[Extracted records]:
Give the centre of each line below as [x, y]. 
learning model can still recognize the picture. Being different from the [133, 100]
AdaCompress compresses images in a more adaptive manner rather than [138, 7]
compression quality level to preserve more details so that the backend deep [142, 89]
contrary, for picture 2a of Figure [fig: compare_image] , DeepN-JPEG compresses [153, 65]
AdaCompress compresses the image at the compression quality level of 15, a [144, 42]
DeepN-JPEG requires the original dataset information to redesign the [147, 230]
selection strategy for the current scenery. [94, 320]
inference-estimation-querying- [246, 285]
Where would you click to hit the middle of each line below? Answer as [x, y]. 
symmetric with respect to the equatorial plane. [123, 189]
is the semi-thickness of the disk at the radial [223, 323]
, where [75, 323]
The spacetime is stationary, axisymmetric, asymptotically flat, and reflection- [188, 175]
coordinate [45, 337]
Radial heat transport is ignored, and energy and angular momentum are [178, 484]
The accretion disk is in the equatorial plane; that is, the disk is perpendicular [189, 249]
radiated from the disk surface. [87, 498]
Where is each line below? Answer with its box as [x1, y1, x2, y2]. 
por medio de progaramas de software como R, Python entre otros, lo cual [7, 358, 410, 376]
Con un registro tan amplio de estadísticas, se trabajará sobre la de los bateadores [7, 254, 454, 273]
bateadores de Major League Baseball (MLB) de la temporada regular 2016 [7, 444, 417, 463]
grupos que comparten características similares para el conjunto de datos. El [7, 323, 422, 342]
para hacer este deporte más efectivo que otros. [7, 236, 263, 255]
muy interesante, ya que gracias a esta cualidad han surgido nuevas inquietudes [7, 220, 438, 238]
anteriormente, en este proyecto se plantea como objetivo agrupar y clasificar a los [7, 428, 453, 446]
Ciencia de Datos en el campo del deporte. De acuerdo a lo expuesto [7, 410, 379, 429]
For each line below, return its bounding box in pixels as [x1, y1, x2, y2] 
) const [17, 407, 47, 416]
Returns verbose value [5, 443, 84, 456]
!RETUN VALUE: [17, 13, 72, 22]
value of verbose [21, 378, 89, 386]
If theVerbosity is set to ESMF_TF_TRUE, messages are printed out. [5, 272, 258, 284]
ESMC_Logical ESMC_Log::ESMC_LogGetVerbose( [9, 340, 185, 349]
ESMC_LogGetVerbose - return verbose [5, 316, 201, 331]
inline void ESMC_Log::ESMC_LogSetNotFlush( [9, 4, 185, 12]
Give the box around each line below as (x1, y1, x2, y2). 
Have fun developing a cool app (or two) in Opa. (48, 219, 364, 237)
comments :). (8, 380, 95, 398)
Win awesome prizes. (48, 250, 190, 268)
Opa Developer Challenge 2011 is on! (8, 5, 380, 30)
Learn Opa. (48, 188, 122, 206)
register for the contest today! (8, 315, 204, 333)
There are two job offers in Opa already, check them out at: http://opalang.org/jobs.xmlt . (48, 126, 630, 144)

[Task statement]: Could you return all the data above exactly as it appears?

[Answer to this task]:
Give the centre of each line below as [x, y]. 
learning model can still recognize the picture. Being different from the [133, 100]
AdaCompress compresses images in a more adaptive manner rather than [138, 7]
compression quality level to preserve more details so that the backend deep [142, 89]
contrary, for picture 2a of Figure [fig: compare_image] , DeepN-JPEG compresses [153, 65]
AdaCompress compresses the image at the compression quality level of 15, a [144, 42]
DeepN-JPEG requires the original dataset information to redesign the [147, 230]
selection strategy for the current scenery. [94, 320]
inference-estimation-querying- [246, 285]
Where would you click to hit the middle of each line below? Answer as [x, y]. 
symmetric with respect to the equatorial plane. [123, 189]
is the semi-thickness of the disk at the radial [223, 323]
, where [75, 323]
The spacetime is stationary, axisymmetric, asymptotically flat, and reflection- [188, 175]
coordinate [45, 337]
Radial heat transport is ignored, and energy and angular momentum are [178, 484]
The accretion disk is in the equatorial plane; that is, the disk is perpendicular [189, 249]
radiated from the disk surface. [87, 498]
Where is each line below? Answer with its box as [x1, y1, x2, y2]. 
por medio de progaramas de software como R, Python entre otros, lo cual [7, 358, 410, 376]
Con un registro tan amplio de estadísticas, se trabajará sobre la de los bateadores [7, 254, 454, 273]
bateadores de Major League Baseball (MLB) de la temporada regular 2016 [7, 444, 417, 463]
grupos que comparten características similares para el conjunto de datos. El [7, 323, 422, 342]
para hacer este deporte más efectivo que otros. [7, 236, 263, 255]
muy interesante, ya que gracias a esta cualidad han surgido nuevas inquietudes [7, 220, 438, 238]
anteriormente, en este proyecto se plantea como objetivo agrupar y clasificar a los [7, 428, 453, 446]
Ciencia de Datos en el campo del deporte. De acuerdo a lo expuesto [7, 410, 379, 429]
For each line below, return its bounding box in pixels as [x1, y1, x2, y2] 
) const [17, 407, 47, 416]
Returns verbose value [5, 443, 84, 456]
!RETUN VALUE: [17, 13, 72, 22]
value of verbose [21, 378, 89, 386]
If theVerbosity is set to ESMF_TF_TRUE, messages are printed out. [5, 272, 258, 284]
ESMC_Logical ESMC_Log::ESMC_LogGetVerbose( [9, 340, 185, 349]
ESMC_LogGetVerbose - return verbose [5, 316, 201, 331]
inline void ESMC_Log::ESMC_LogSetNotFlush( [9, 4, 185, 12]
Give the box around each line below as (x1, y1, x2, y2). 
Have fun developing a cool app (or two) in Opa. (48, 219, 364, 237)
comments :). (8, 380, 95, 398)
Win awesome prizes. (48, 250, 190, 268)
Opa Developer Challenge 2011 is on! (8, 5, 380, 30)
Learn Opa. (48, 188, 122, 206)
register for the contest today! (8, 315, 204, 333)
There are two job offers in Opa already, check them out at: http://opalang.org/jobs.xmlt . (48, 126, 630, 144)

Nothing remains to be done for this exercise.